The choose of grid size and block size

Hi everyone, I have a question about the deployment of grid and block size. I already have a common knowledge about it. But when it comes to my programm, I am not sure, which solution is better.
My programm needs 4096 threads in all, as the limit of shared memory size, I use 256 blocks with 16 threads each. The 16 Threads need a 2KB shared memory. It is also lower than the limit. While I can also combine the two block’s work in one block, which means, then, 128 thread blocks with 32 threads are needed. I can even gather more thread blocks, like 16 blocks together(execute with 16 thread blocks with 256 threads each), this is still a little bit under the limitation of shared memory.
I have also read that, each 32 threads are gathered as warps and executed on multiprocessor. Is this also important, while choosing the block size?
Which type of dimension can be the best or it is not that important? Many thanks!

Hi Markus,
you should avoid to use block sizes, which are not divisible by 32. It is possible to use smaller block sizes, but will loose computational resources, as those are allocated for whole warps of 32 threads.
You should also consider that GPUs can (depending on architecture) put a maximum of 16 to 32 blocks onto a SM. Allowable Thread numbers are around 1024 to 2048 as a maximum per SM, or 32 to 64 warps. A good number to hide latencies is at least 8. You can freely choose yourself, whether to use smaller or larger blocks, as long as the thread number is divisible by 32 and you can put enough warps per SM.

What GPU are you using? E.g. the RTX 3070 has 40 SMs with 100 KiB shared memory each, which is 4000 KiB for the whole GPU. Blocks, which are executed serially, can reuse that memory. So if your application allows, use a large grid and block size.

Hi Curefab,
thanks a lot for your answer. I am currently using rtx 2080ti. So if I use 32 threads instead of 16 threads per block, but still using the same amount of threads, can it be worse? For example, I had 256 Blocks with 16 threads each, but if I use 32 threads each, 128 blocks are needed, but the task executed by 2*16 threads, which is given to 2 SMs, is now as a warp and given to one SM. Or it is different from what I think.

And my problem is that, the GPU only limits my programm at the shared memory,so that now I use more blocks(shared memory per block is limited). On other compute resources, my programm actually ultilize just a small part.

On Turing compute capability 7.5 (for the RTX 2080 Ti) the maximum shared memory per thread block is the same as the maximum shared memory per SM. It is 64 KiB for each of the 68 SMs on the RTX 2080 Ti.

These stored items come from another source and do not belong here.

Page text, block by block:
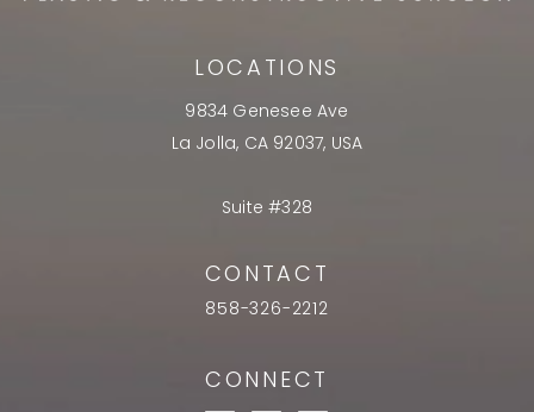
LOCATIONS
9834 Genesee Ave
La Jolla, CA 92037, USA
Suite #328
CONTACT
858-326-2212
CONNECT
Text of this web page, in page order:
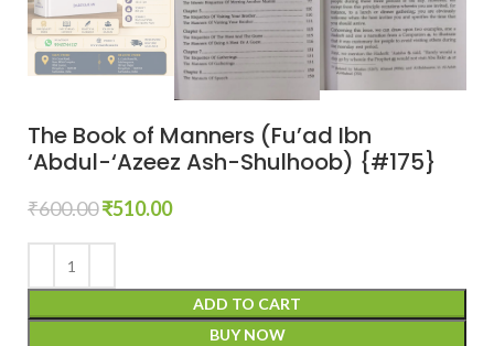
The Book of Manners (Fu’ad Ibn
‘Abdul-‘Azeez Ash-Shulhoob) {#175}
₹600.00₹510.00
ADD TO CART
BUY NOW
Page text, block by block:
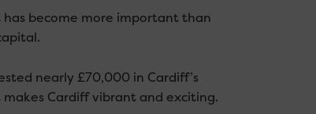
has become more important than
nearly £70,000 in Cardiff’s
Cardiff vibrant and exciting.
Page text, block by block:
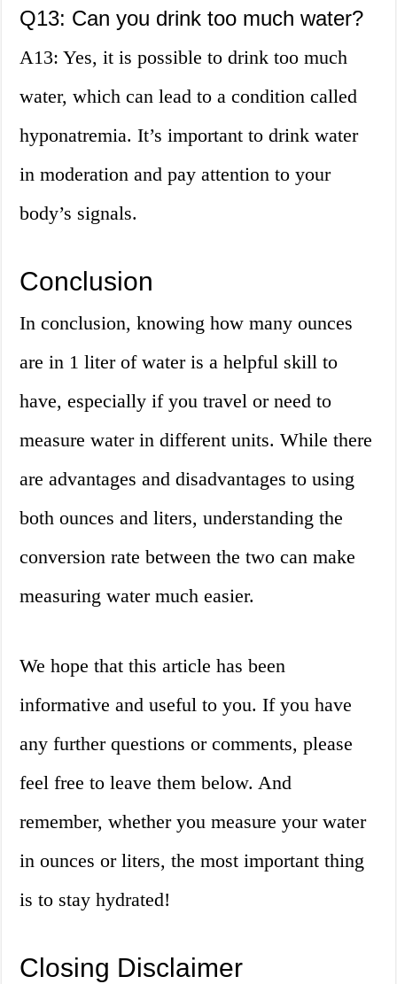
Q13: Can you drink too much water?
A13: Yes, it is possible to drink too much
water, which can lead to a condition called
hyponatremia. It’s important to drink water
in moderation and pay attention to your
body’s signals.
Conclusion
In conclusion, knowing how many ounces
are in 1 liter of water is a helpful skill to
have, especially if you travel or need to
measure water in different units. While there
are advantages and disadvantages to using
both ounces and liters, understanding the
conversion rate between the two can make
measuring water much easier.
We hope that this article has been
informative and useful to you. If you have
any further questions or comments, please
feel free to leave them below. And
remember, whether you measure your water
in ounces or liters, the most important thing
is to stay hydrated!
Closing Disclaimer

You write 16 Threads need 2 KB shared memory => 128 Bytes per Thread. So each SM can have 512 active threads. It can be 16 blocks (the maximum on 7.5) of 32 threads; or it can be 1 block of 512 threads per SM. Or anything in between.

Each block is running on a single SM. But you are talking about 128 or 256 blocks, so the blocks will be distributed anyway. If you need them running on a single SM (e.g. for using shared memory) you have to put all those threads in a single large block. If you want them distributed, provide enough threads and blocks. If your algorithm allows, create at least ten thousands of threads (number of blocks times number of threads per block).

Thanks a lot for your reply. I have understood that. But still on a small point about the 10k threads in all. If I generate my programm with three Streams, like doing the same work but with 3 different input data sets. Each of them uses like 3000 threads. Then it is 9000 threads used in all?

Hi Markus,
yes, that is true. With streams, you can execute several kernels with different input data sets at the same time. They will also each allocate parts of the shared memory. But according to the calculation your shared memory is enough for 34816 active threads.

Just mentioning:

  • If you strive to get maximum performance, you should also consider that part of the time the streams are occupied with asynchronous memory copies of the input and output data sets between running their computation. Therefore the maximum occupancy will be reached slightly beyond 3 streams running kernels with 3000 threads each.

Another thing to optimize is, how the threads in each warp behave:

  • They are slowed down, if the program flow diverges or the memory access patterns are not ideal.

  • For global memory, you try to get a multiple of 4 sectors (32-byte aligned memory portions) being accessed over the whole warp, for shared memory, you try to avoid bank conflicts (each thread accesses a different bank at the same time).

If execution time is not critical, you do not have to fully optimize all those parameters.

I have understood. Thanks a lot again for your help!